America And My Stupid Uncle Willy

By WayoGuy

 

In the middle of a very cold and snowy December night in Washington, I received a call from Nigeria. My mother was on the phone.

My uncle Willy, she said, left home two days earlier on his way to join me in Washington. She wanted to know if he had arrived. I was instantly terrified. “Mother”, I managed to shout, “you can’t be serious …”

Before I could find out how uncle Willy managed to get an American visa, and why nobody warned me, the telephone line went dead. I knew exactly what happened: my mother had hung up on purpose. She did not want to give me a chance to say “hell no…that man is not coming to my house.” My anxiety escalated as I sat down to recall, with horror, the stupidity of uncle Willy.

I grew up with uncle Willy, my mother’s junior brother. 

On a ten-point scale of stupidity, he was a ten. He was so stupid that my mother used to whisper to any ear willing to listen that he was not really her brother. My mother very badly wanted to dissociate herself from my uncle’s reputation. Because of my uncle, every time my father wanted to tease my mother, my father would say “Mama bomboy, did you know that the bad reputation of our bad relatives are just like our buttocks, they follow us everywhere we go?” Then papa would break out laughing.

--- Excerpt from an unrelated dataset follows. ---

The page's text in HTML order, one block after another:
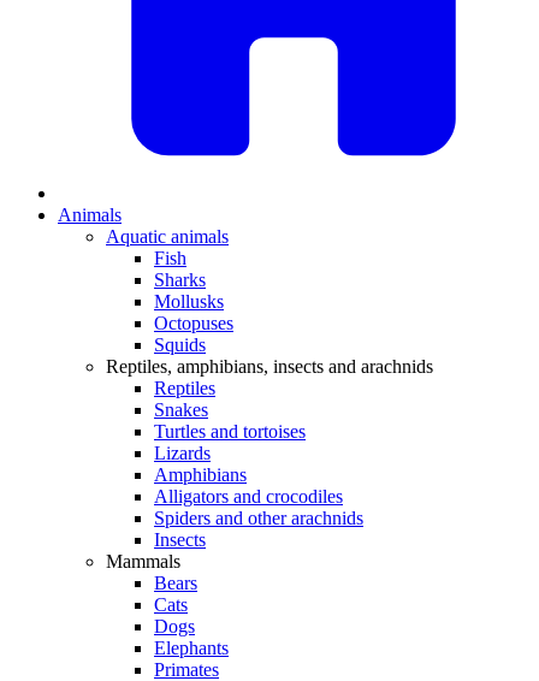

Uncle Willy was so stupid that one day, he voluntarily walked into the police station near our house in Enugu and offered to pay a bribe of One Thousand Naira. When the police asked him what crime he committed that warranted the payment of bribe, he confessed that the Thursday before Easter Sunday, he had urinated behind the primary school where a sign was posted stating “Do not urinate here”.

Naturally, the police took his money and made him promise them that the next time he committed an offence, even if nobody saw him do it, he would come to the station and pay a fine. When the story reached our house, my father danced out of the house, roaring with laughter while my mother sat at a corner of the kitchen pretending she was not listening.

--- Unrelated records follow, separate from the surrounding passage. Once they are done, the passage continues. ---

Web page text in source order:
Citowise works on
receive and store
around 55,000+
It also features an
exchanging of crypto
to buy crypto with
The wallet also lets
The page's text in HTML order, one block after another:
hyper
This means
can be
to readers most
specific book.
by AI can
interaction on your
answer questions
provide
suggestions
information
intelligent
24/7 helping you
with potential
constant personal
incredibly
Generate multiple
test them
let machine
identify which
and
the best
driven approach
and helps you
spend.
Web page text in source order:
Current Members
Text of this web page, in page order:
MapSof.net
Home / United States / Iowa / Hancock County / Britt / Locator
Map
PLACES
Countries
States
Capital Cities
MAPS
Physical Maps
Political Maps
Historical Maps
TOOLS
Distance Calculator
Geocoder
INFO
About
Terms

Uncle Willy was so stupid that he single-handedly went to a neighboring town and married a one-legged girl, without informing the family. We would later find out that the girl’s family was so eager to get rid of her that they did not ask any questions but instead waived the bride price and traditional ceremonies. While uncle Willy walked beside her, the girl hopped on her one leg all the way from her family to our house. My mother never forgave him.

For several months, while his wife was pregnant with his first child, uncle Willy would wake up at night sweating and pacing the floor. We would later find out that some mischievous teenagers, from a local high school, playing doctors, had told him that because his wife had only one leg, the baby too would be born with one leg. He was inconsolably restless and fearful until the same teenagers used the opportunity to sell him, for Five Thousand Naira, some vitamin pills that supposedly would make the baby normal.

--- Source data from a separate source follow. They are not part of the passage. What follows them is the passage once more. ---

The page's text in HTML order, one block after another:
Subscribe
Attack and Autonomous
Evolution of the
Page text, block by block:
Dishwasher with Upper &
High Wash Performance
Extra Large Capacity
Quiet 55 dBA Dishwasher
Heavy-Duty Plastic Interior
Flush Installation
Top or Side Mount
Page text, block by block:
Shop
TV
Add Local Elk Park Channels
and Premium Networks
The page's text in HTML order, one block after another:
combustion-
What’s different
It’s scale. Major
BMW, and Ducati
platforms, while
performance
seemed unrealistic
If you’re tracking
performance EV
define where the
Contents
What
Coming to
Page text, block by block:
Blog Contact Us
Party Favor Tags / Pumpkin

So, after that telephone call from Nigeria, I sat there in my bedroom fuming with anger, angry at my mother, angry at my uncle, angry at the world. Beyond the matter of privacy, I did not think that my uncle had any business leaving his wife and six children at home.

I was certain that he would die in America and my relatives would never forgive me. I was certain that he did not have the minimum survival skills to get anywhere in America. I had seen too many people like him end up in a cycle of abject poverty in America for decades while their relatives in Nigeria died off waiting for their return. This man needed to stay at home and take care of his family. We had farms …

As I paced the floor of my bedroom, just after 2:00 a.m., my phone rang again. This time, the voice was unmistakable. It was uncle Willy.

“Where are you calling from?” I asked, without ceremony.

“Nna, it’s me, Willy boy,” he responded, with a hint of frightening urgency.

“Where are you?” I asked again, without emotion.

“I am on the street in Washington. I am on the street. Nna, I am in Wash….”

“You’re on the street at this time of the night? In this snow?”

“Nna, please come and get me. I am almost dead from cold. A taxi driver that took me from the airport dropped me on the street. He said the money I gave him was not enough to get to your house. Please, please … my feet are frozen.”

Going to get him was out of the question. Not only that I had no desire to leave my house at that dangerous time of the night, I could not, even if I wanted to, because my car was in the shop for maintenance; and even if my car was not in the shop, the snow had piled up to three feet on the street making it impossible to drive anywhere. Uncle Willy, as far as I was concerned, was as good as dead.

He told me that he was calling from a public phone. He was on the street. He managed to read the street sign to me, which gave me a very clear picture of where he was, a very dangerous part of Washington. He was terribly cold because I could hear his teeth knocking against each other and his breathing coming fast and furious.

“Sorry, I cannot come out of my house,” I said, without emotion.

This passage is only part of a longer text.